Extracted records
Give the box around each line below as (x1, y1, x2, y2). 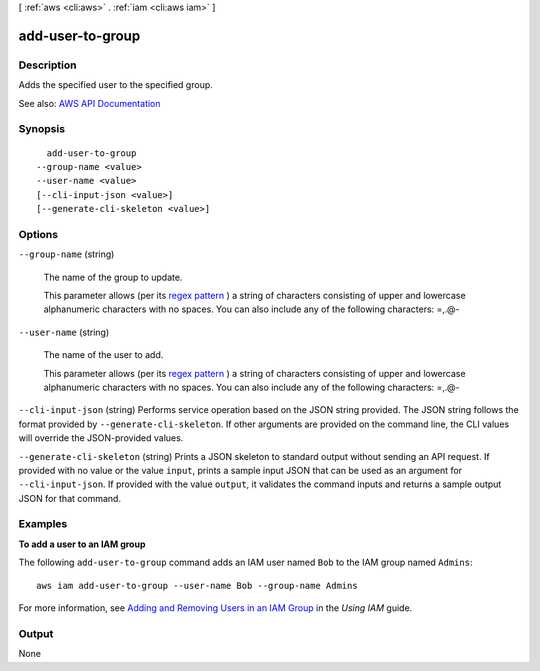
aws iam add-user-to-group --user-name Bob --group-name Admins (36, 580, 359, 591)
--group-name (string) (18, 248, 115, 260)
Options (18, 227, 59, 241)
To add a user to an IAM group (18, 538, 146, 550)
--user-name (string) (18, 326, 110, 338)
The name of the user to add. (43, 349, 164, 361)
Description (18, 58, 77, 72)
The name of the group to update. (43, 271, 183, 283)

## YOUR GOAL
Go through the entries above and report every line in which the word "name" appears.

## TASK ANSWER
aws iam add-user-to-group --user-name Bob --group-name Admins (36, 580, 359, 591)
--group-name (string) (18, 248, 115, 260)
--user-name (string) (18, 326, 110, 338)
The name of the user to add. (43, 349, 164, 361)
The name of the group to update. (43, 271, 183, 283)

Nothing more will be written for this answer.